Directions for this task: Restate word for word all of the lines below, with each image left out.

-=-=-

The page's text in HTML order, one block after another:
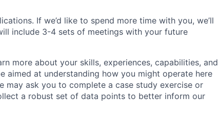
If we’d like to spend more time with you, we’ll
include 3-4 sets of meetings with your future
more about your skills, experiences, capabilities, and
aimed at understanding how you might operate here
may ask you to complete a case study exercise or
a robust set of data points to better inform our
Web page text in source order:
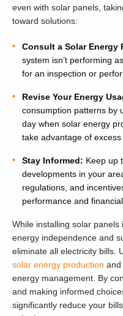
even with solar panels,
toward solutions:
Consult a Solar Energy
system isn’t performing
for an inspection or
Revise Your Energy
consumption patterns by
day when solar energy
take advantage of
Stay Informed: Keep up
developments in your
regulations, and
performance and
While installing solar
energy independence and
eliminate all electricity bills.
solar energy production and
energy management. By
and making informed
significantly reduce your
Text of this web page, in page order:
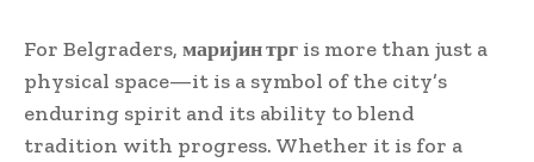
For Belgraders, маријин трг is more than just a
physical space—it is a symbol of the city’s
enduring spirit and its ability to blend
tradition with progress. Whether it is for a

-=-=-

Reply:
The page's text in HTML order, one block after another:
If we’d like to spend more time with you, we’ll
include 3-4 sets of meetings with your future
more about your skills, experiences, capabilities, and
aimed at understanding how you might operate here
may ask you to complete a case study exercise or
a robust set of data points to better inform our
Web page text in source order:
even with solar panels,
toward solutions:
Consult a Solar Energy
system isn’t performing
for an inspection or
Revise Your Energy
consumption patterns by
day when solar energy
take advantage of
Stay Informed: Keep up
developments in your
regulations, and
performance and
While installing solar
energy independence and
eliminate all electricity bills.
solar energy production and
energy management. By
and making informed
significantly reduce your
Text of this web page, in page order:
For Belgraders, маријин трг is more than just a
physical space—it is a symbol of the city’s
enduring spirit and its ability to blend
tradition with progress. Whether it is for a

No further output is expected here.